Coarse-to-Fine 3D Keyframe Transporter
This work improves sample efficiency for manipulation tasks in robotics, though it is incremental as it builds on existing Keyframe IL and Transporter Networks.
The paper tackled the sample inefficiency in Keyframe Imitation Learning by leveraging bi-equivariant symmetries, resulting in a method that outperformed baselines by over 10% in simulation and 55% in physical experiments.
Recent advances in Keyframe Imitation Learning (IL) have enabled learning-based agents to solve a diverse range of manipulation tasks. However, most approaches ignore the rich symmetries in the problem setting and, as a consequence, are sample-inefficient. This work identifies and utilizes the bi-equivariant symmetry within Keyframe IL to design a policy that generalizes to transformations of both the workspace and the objects grasped by the gripper.

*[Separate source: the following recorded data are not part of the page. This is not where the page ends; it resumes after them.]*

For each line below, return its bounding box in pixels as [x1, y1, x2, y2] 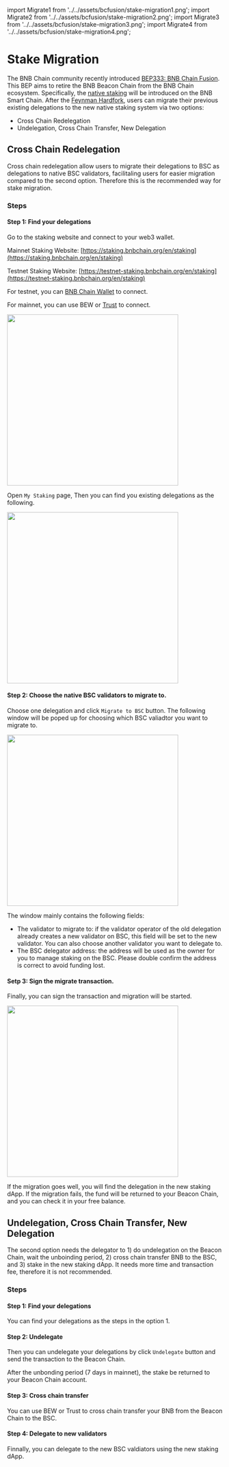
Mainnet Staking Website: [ [7, 246, 83, 254]
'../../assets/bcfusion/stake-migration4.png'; [7, 27, 131, 36]
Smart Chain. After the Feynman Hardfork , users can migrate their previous [7, 96, 219, 104]
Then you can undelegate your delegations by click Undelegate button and [7, 1348, 216, 1356]
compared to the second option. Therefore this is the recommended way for [7, 176, 221, 184]
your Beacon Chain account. [7, 1376, 87, 1384]
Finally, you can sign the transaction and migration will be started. [7, 992, 193, 1001]
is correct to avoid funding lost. [16, 962, 105, 970]
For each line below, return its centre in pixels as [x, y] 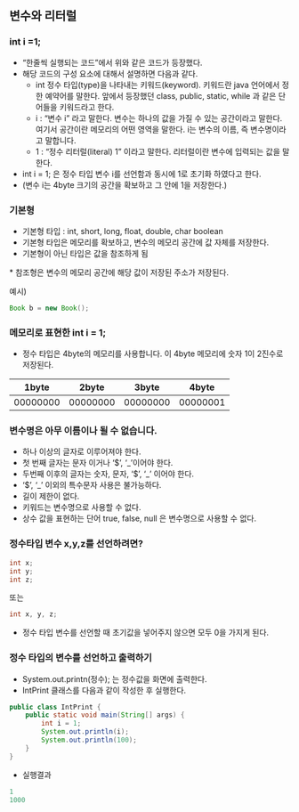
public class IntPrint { [55, 707]
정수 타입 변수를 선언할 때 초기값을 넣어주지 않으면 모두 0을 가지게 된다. [145, 633]
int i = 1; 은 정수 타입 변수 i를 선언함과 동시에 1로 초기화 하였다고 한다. [141, 174]
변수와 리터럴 [43, 16]
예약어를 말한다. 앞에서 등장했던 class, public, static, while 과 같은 [161, 95]
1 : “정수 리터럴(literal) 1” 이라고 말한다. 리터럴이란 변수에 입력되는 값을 [158, 151]
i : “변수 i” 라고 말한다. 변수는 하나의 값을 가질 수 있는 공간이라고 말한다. [159, 118]
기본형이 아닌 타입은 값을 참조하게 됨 [85, 253]
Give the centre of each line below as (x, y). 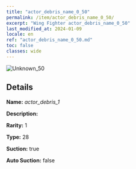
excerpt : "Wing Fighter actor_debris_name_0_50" (68, 23)
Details (20, 87)
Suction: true (23, 148)
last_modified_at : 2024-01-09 (44, 29)
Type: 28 (17, 137)
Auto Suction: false (31, 160)
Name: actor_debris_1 (33, 102)
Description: (22, 113)
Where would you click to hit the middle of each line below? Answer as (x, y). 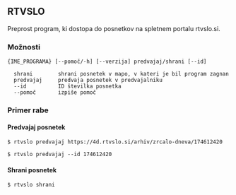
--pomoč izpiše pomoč (55, 93)
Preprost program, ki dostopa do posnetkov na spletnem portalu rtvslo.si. (114, 28)
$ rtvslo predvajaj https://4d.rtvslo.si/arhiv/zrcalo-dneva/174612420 (115, 142)
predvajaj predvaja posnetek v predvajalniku (88, 81)
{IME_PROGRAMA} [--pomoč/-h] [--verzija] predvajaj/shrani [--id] (107, 62)
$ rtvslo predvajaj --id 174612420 (60, 155)
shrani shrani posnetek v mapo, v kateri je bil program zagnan (122, 74)
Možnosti (24, 47)
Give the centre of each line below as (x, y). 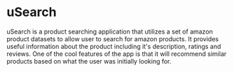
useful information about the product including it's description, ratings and (114, 46)
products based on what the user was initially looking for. (89, 61)
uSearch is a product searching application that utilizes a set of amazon (110, 31)
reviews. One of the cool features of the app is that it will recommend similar (117, 54)
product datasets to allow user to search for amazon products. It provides (112, 38)
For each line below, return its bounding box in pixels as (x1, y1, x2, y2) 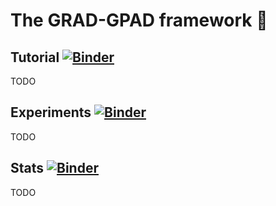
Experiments (10, 104, 92, 121)
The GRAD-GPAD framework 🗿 (10, 9, 268, 32)
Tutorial (10, 49, 60, 66)
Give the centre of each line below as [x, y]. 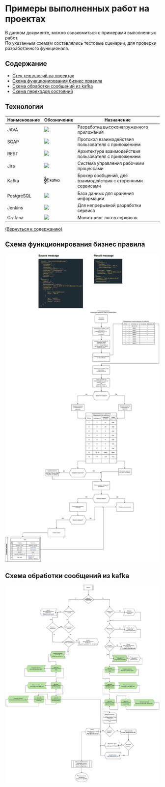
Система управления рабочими [111, 163]
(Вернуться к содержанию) [34, 229]
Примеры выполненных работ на [77, 9]
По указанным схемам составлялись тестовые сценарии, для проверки [81, 43]
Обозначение [59, 120]
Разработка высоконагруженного [113, 127]
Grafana [15, 218]
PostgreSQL [19, 196]
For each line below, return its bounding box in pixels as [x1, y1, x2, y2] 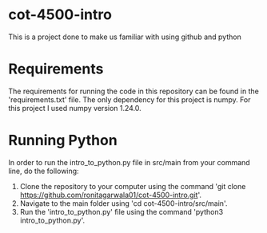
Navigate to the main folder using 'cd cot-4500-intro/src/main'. [19, 198, 228, 208]
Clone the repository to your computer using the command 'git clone [19, 181, 246, 191]
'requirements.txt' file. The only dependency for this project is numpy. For [8, 94, 251, 105]
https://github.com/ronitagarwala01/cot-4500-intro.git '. [19, 190, 202, 199]
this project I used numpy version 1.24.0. [8, 103, 141, 113]
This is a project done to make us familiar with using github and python [8, 32, 241, 41]
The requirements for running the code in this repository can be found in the [8, 86, 260, 96]
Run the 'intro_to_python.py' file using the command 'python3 [19, 207, 224, 216]

We make two main contributions: First, we analyze the bi-equivariance properties of the keyframe action scheme and propose a Keyframe Transporter derived from the Transporter Networks, which evaluates actions using cross-correlation between the features of the grasped object and the features of the scene. Second, we propose a computationally efficient coarse-to-fine SE(3) action evaluation scheme for reasoning the intertwined translation and rotation action. The resulting method outperforms strong Keyframe IL baselines by an average of >10% on a wide range of simulation tasks, and by an average of 55% in 4 physical experiments.